Many farmers assume that once they buy a good breed, it is automatic that it will perform well. That is far from the truth. Even with the best breed in town if it is not given good animal husbandry, forget about the high milk yields. Animal husbandry defines how the animal is taken care off on the farm.

It doesn’t make economic sense to invest a lot of money in buying a pedigree dairy animal without a plan on how to take care of it. If you are buying a Holstein be prepared to work hard to get it enough feeds, ensure no tick moves near it and take precaution that it doesn’t suffer mastitis.

Good animal husbandry ensures you are in touch with what is going on in the farm regularly, if not daily.
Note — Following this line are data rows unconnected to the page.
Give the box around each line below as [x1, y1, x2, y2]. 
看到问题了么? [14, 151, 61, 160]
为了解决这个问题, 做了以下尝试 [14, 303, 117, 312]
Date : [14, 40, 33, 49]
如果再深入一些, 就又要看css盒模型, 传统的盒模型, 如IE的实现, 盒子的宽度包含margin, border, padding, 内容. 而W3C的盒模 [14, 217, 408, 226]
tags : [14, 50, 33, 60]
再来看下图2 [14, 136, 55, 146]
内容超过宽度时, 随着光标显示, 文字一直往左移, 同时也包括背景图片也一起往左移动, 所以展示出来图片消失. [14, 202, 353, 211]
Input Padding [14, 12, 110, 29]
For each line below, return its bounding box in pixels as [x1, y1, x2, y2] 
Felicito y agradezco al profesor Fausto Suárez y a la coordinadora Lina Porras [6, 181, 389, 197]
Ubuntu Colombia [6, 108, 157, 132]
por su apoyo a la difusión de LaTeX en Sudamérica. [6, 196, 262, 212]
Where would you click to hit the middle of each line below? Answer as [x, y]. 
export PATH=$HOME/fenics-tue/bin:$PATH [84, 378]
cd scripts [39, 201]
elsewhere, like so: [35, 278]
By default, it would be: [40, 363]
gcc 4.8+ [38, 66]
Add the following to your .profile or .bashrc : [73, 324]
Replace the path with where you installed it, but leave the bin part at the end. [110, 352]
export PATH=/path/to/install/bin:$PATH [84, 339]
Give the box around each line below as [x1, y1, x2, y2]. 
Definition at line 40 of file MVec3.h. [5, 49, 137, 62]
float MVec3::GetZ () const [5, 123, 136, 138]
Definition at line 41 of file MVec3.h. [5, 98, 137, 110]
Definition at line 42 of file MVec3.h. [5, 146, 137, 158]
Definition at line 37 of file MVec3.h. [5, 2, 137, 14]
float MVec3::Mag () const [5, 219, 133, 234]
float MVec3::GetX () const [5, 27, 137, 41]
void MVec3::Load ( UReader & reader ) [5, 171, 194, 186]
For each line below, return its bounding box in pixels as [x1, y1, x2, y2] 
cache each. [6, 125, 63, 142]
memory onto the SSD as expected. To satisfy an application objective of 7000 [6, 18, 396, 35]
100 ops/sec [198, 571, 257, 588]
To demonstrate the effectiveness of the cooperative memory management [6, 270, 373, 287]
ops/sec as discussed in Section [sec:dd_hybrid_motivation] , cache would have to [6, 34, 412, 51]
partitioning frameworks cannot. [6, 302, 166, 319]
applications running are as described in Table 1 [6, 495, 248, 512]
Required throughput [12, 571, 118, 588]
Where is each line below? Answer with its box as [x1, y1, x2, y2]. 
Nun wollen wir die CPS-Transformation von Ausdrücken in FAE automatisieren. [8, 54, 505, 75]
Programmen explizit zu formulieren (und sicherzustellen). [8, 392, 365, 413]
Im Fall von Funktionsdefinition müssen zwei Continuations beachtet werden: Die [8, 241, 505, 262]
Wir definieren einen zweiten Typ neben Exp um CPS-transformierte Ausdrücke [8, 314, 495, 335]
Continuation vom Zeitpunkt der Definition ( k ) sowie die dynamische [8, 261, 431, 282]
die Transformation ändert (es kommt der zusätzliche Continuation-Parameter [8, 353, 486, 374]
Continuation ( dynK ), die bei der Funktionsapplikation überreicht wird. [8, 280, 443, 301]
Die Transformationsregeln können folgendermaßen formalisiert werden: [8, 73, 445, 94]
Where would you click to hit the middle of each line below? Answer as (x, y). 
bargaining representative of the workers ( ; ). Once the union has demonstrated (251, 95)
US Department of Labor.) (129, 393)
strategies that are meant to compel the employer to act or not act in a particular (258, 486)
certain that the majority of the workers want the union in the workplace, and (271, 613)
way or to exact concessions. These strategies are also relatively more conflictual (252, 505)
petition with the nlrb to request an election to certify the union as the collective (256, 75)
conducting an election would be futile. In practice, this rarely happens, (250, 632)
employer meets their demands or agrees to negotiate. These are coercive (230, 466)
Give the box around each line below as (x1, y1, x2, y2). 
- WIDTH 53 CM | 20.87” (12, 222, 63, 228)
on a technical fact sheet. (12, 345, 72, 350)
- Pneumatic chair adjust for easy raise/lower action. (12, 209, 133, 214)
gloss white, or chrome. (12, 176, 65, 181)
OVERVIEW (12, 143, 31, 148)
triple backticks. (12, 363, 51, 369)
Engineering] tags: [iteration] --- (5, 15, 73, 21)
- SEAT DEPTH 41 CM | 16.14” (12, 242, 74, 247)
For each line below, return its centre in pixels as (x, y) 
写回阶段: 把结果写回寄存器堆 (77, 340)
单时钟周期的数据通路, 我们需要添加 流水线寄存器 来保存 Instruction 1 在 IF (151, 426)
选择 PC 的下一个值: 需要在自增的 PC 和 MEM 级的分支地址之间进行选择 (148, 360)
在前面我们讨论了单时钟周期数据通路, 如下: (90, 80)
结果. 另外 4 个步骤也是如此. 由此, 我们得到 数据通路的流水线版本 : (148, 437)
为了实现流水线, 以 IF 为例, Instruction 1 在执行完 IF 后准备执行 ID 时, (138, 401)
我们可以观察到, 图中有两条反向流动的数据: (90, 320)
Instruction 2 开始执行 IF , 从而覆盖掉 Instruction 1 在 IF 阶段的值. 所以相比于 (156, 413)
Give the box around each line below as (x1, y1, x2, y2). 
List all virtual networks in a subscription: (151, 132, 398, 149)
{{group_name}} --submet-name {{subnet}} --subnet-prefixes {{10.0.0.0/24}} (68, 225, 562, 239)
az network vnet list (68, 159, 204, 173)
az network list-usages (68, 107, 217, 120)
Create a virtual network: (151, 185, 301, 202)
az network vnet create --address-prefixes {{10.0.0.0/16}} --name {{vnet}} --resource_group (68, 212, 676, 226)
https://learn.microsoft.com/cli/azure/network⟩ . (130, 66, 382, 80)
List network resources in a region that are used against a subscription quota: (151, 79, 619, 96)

It also means that you have a herd health programme that works to protect the health of the animal and this means vaccinations, deworming and dipping or spraying.

Best practice also entails ensuring that the animal has adequate feeds that are balanced. Good husbandry means you aren’t a telephone farmer who will entrust your valued animals to a farm hand.

Not having the market in mind?

The biggest mistake potential dairy keepers make is starting the venture without factoring in the market.

“Who are you producing the milk for?” should be a major question you ask yourself before you commit your cash in a dairy project. The Kenya livestock products market is unpredictable and you need to factor in that reality as you plan.

I am sure you have seen the many times eggs or milk flood markets and farmers are forced to sell at throw away prices. 

As a wise farmer, you need to be aware of the market needs and preferences.

Value addition of the produce can be a good strategy to get more money or to preserve the product until a time of good prices.

Not keeping any records

Keeping all the records about the animal and the other farm practices is a simple routine many farmers ignore. For that reason, many of them cannot tell whether they are making profits or losses.

Good records act as a thermometer for your farming enterprise and will enable you make informed decisions. 

Your veterinary doctor can assist you come up with simple records that can be used by even farmhands.

‘Vet Phobia’

In my practice life, a good number of farmers will call a vet when a disease has advanced and it is too late. Even for conditions like difficult birth, farmers wait for far too long before calling for professional help.

When a problem arises, they fast try everything, when it fails they call a quack and when he messes, then the vet is called. The vet charges may not compare with the harm done when diseases aren’t handled in time.